What is said about products is now more important than anything else in achieving sales targets.
In fact, 19 out of 20 of us now make our buying decisions based on brand mentions and customer reviews, an approach that has been accelerated by lockdown and how we have ramped up our use of online purchases over high street purchases.
Which firmly puts the spotlight on winning recommendations, more even than traditional advertising.
Advertising is always seen as ‘paid profiling’ and believed less and less by consumers simply because it’s paid for, and of course businesses are going to say good things about their products and are hardly independent. In fact, in PR value circles, good PR is worth up to 10 times the cost of equivalent advertising.
So, the focus understandably is on independents, the two target audiences being customers, and commentators.
Customer reviews are exactly that, but ‘commentators’ are what PR is all about…..enticing independent, trusted writers and broadcasters to make positive references about products and businesses, whether in social media or traditional media.
Whereas advertising is ‘paid profiling’, PR is ‘earned profiling’, which means that businesses can’t expect commentators to give them free advertising space, but rather they have to provide the ammunition for quality coverage. This can be news stories or well-timed product profiling but must always have at its heart the objective of helping the journalist create good copy. Coverage has to be earned.
The value of good, ‘earned’ coverage can be sizeable. Being picked up in the Enterprise columns of the Sunday Times, for example, has the potential to attract 772,509 readers and, both have a material effect on a business’ SEO to help position it in web searches, and drive up immediate sales.
Both are important as around 4 our of 10 people in the UK still read newspapers, and 8 out of 10 search the internet.
And, of course the Sunday Times is not the only newspaper. There are about 1500 regional newspapers in the UK, not to mention all the trade and consumer magazines that, until lockdown, we thumbed through at the railway stations whilst waiting for trains.
Within these are the 73,000 journalists in the UK hungry for business stories.
So, what are the key actions in attracting their attention?
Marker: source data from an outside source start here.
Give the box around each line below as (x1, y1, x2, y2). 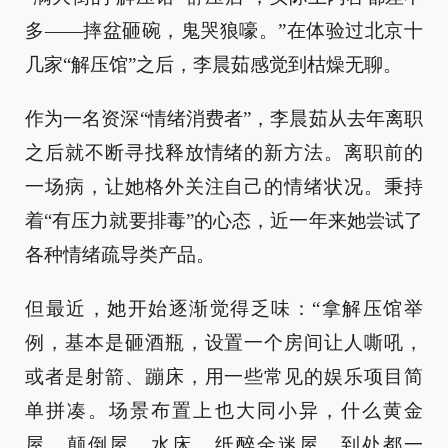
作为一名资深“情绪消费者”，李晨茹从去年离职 (25, 108, 423, 129)
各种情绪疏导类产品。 (25, 244, 215, 265)
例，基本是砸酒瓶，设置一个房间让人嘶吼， (25, 332, 423, 353)
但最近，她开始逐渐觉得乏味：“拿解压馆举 (25, 298, 423, 319)
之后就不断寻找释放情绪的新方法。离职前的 (25, 142, 423, 163)
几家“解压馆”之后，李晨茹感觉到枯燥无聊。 (25, 54, 402, 75)
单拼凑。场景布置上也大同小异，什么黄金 (25, 400, 423, 421)
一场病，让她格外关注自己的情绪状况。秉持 (25, 176, 423, 197)
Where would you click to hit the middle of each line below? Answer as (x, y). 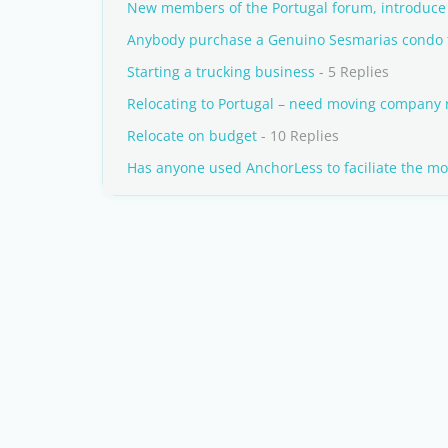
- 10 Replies (298, 135)
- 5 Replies (352, 71)
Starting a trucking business (221, 71)
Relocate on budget (192, 135)
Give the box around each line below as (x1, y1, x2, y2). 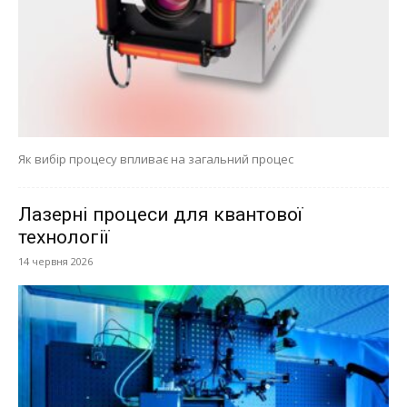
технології (18, 225, 109, 248)
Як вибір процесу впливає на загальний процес (18, 150, 293, 167)
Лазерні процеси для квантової (18, 203, 303, 225)
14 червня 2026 (18, 253, 93, 268)
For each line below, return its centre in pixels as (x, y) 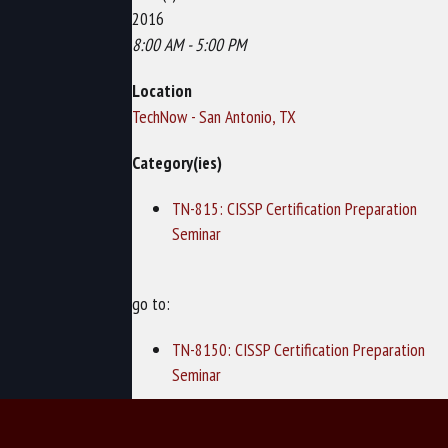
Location (162, 90)
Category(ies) (177, 162)
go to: (151, 303)
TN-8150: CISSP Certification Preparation (299, 349)
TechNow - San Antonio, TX (214, 116)
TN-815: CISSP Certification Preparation (295, 208)
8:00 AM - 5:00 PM (189, 44)
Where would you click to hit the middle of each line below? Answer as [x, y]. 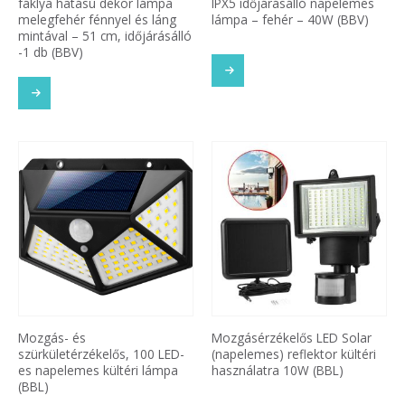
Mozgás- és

Business West Chambers of Commerce PR partner JournoLink, provides the THREE TOP TIPS to achieve this:
- Think like the journalist.
Focus on the news story, with the clear objective of capturing the journalists’ interest such that they think their readers will in turn be interested. And get the timing right, either aligned to relevant trending news, or be in line with a journalist’s schedule. Christmas gift columns for example are compiled from September.
- Make the most of online tools available through your PR partner.
They will do the heavy lifting for you in targeting the right journalists, without breaking the bank. But they can also help with tips on what events are coming up that might influence the news, and also link businesses to journalists when the journalists are proactively looking for case studies and quotes for articles they are writing.
- Stick to the plan.
The more your business name is in front of the journalists, the more likely they will take note of what you are saying. PR is not always a marathon, but it’s not a sprint either. Good coverage has to be ‘earned’ over a period.